Learn more about Redis Cluster - build a Redis cluster based on Docker and DockerCompose, handle faults, and expand capacity

Table of contents

1. Build a Redis cluster based on Docker and DockerCompose

1.1. Preface

1.2. Write shell script

1.3. Execute the shell script and create the cluster configuration file

1.4. Write the docker-compose.yml file

1.5. Start the container

1.6. Build a cluster

1.7. Using clusters

1.8. What should I do if a node in the cluster fails?

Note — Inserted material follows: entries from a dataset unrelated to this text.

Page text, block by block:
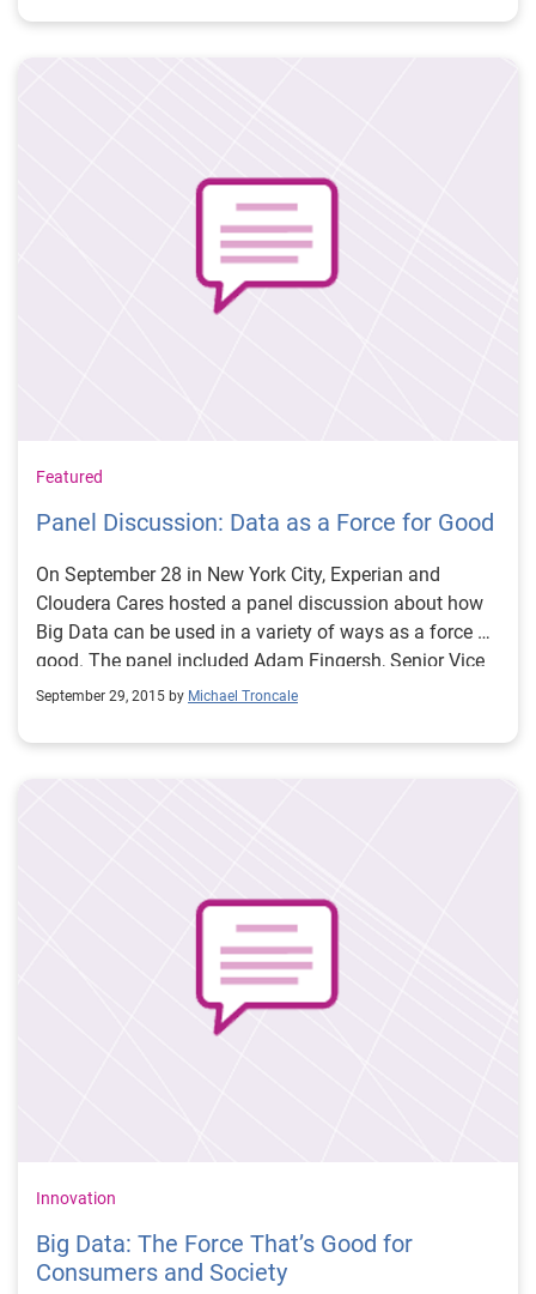
General Managers recruit and draft players, to how
coaches set lineups and design plays and even how
analytics is expected to reach $4.7 billion. This year,
nearly 57 million people in the United States and
Canada will play fantasy sports.
Featured
Panel Discussion: Data as a Force for Good
On September 28 in New York City, Experian and
Cloudera Cares hosted a panel discussion about how
Big Data can be used in a variety of ways as a force of
good. The panel included Adam Fingersh, Senior Vice
President, Products and Marketing for Experian, Mike
Cloudera; Board Member at DataKind, Dr. Richard
Bonneau, Associate Professor of Biology, Computer
September 29, 2015 by Michael Troncale
Innovation
Big Data: The Force That’s Good for
Consumers and Society

2. Cluster failure and expansion processing

2.1. Cluster fault handling

a) Fault determination

b) Failover

2.2. Cluster downtime

2.3. Cluster expansion

a) Analysis

b) Add the new master node 110 to the cluster

c) Reassign slots

Question: Can the client access the redis cluster during the process of moving slots/keys?


1. Build a Redis cluster based on Docker and DockerCompose


1.1. Preface

At the current stage, since I only have one cloud server, it is more troublesome to build a distributed system. In actual work, clusters are usually built using multiple hosts.

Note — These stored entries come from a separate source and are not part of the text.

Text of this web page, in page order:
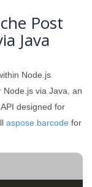
Post
Java
Node.js
via Java, an
designed for
aspose.barcode for
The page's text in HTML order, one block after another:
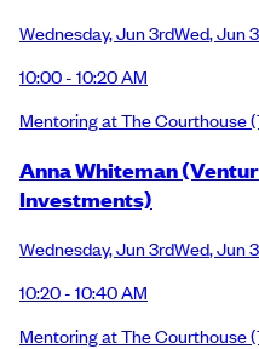
Wednesday,Jun 3rdWed,Jun
10:00 - 10:20 AM
Mentoring at The Courthouse
Anna Whiteman
Investments)
Wednesday,Jun 3rdWed,Jun
10:20 - 10:40 AM
Mentoring at The Courthouse

So here I will build a redis cluster based on docker and docker-compose (container orchestration).

Ps: Before setting up, be sure to stop the previously started redis container.

1.2. Write shell script

On Linux, files with the .sh suffix are called "shell scripts". Through this file, we can batch execute instructions that are usually executed on Linux. At the same time, we can also add conditions, loops, functions and other mechanisms. .

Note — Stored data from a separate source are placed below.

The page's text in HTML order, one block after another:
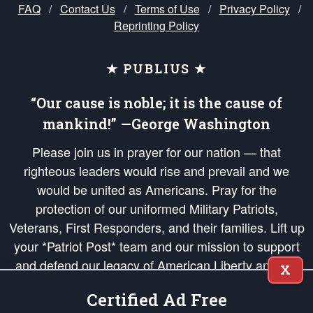
FAQ / Contact Us / Terms of Use / Privacy Policy /
Reprinting Policy
★ PUBLIUS ★
“Our cause is noble; it is the cause of
mankind!” —George Washington
Please join us in prayer for our nation — that
righteous leaders would rise and prevail and we
would be united as Americans. Pray for the
protection of our uniformed Military Patriots,
Veterans, First Responders, and their families. Lift up
your *Patriot Post* team and our mission to support
and defend our legacy of American Liberty and our
Republic's Founding Principles, in order that the fires
of freedom would be ignited in the hearts and minds
X
Certified Ad Free
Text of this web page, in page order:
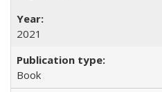
2021
Book
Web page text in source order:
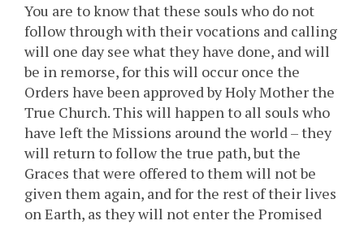
You are to know that these souls who do not
follow through with their vocations and calling
will one day see what they have done, and will
be in remorse, for this will occur once the
Orders have been approved by Holy Mother the
True Church. This will happen to all souls who
have left the Missions around the world – they
will return to follow the true path, but the
Graces that were offered to them will not be
given them again, and for the rest of their lives
on Earth, as they will not enter the Promised
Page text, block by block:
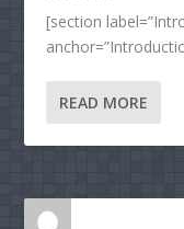
[section
READ MORE
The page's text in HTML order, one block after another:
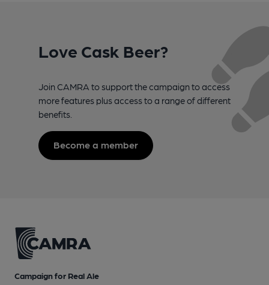
Love Cask Beer?
Join CAMRA to support the campaign to access
more features plus access to a range of different
benefits.
Become a member
Campaign for Real Ale

Here we create 11 redis nodes. The contents of these redis configuration files are similar, so we use a script to generate them in batches (you can also change them one by one manually without using a script).

for port in $(seq 1 9); \
do \
mkdir -p redis${port}/
touch redis${port}/redis.conf
cat << EOF > redis${port}/redis.conf
port 6379
bind 0.0.0.0
protected-mode no
appendonly yes
cluster-enabled yes
cluster-config-file nodes.conf
cluster-node-timeout 5000
cluster-announce-ip 172.30.0.10${port}
cluster-announce-port 6379
cluster-announce-bus-port 16379
EOF
done

# 注意 cluster-announce-ip 的值有变化,和上面分开写也是因为这个原因

for port in $(seq 10 11); \
do \
mkdir -p redis${port}/
touch redis${port}/redis.conf
cat << EOF > redis${port}/redis.conf
port 6379
bind 0.0.0.0
protected-mode no
appendonly yes
cluster-enabled yes
cluster-config-file nodes.conf
cluster-node-timeout 5000
cluster-announce-ip 172.30.0.1${port}
cluster-announce-port 6379
cluster-announce-bus-port 16379
EOF
done

for port in $(seq 1 9): represents a loop, seq is a Linux command, generates [1, 9] numbers, and assigns them to the variable port in turn.

do, done: In the shell, { } is used to represent variables, not code blocks. For for, do and done are used to represent the beginning and end of a code block (this is how programming languages ​​in ancient times were).

\: Indicates the continuation character, which means merging the content of the next line and the current line into one line. By default, the shell requires all codes to be written on one line, but you can use the continuation character to break the line and continue to add.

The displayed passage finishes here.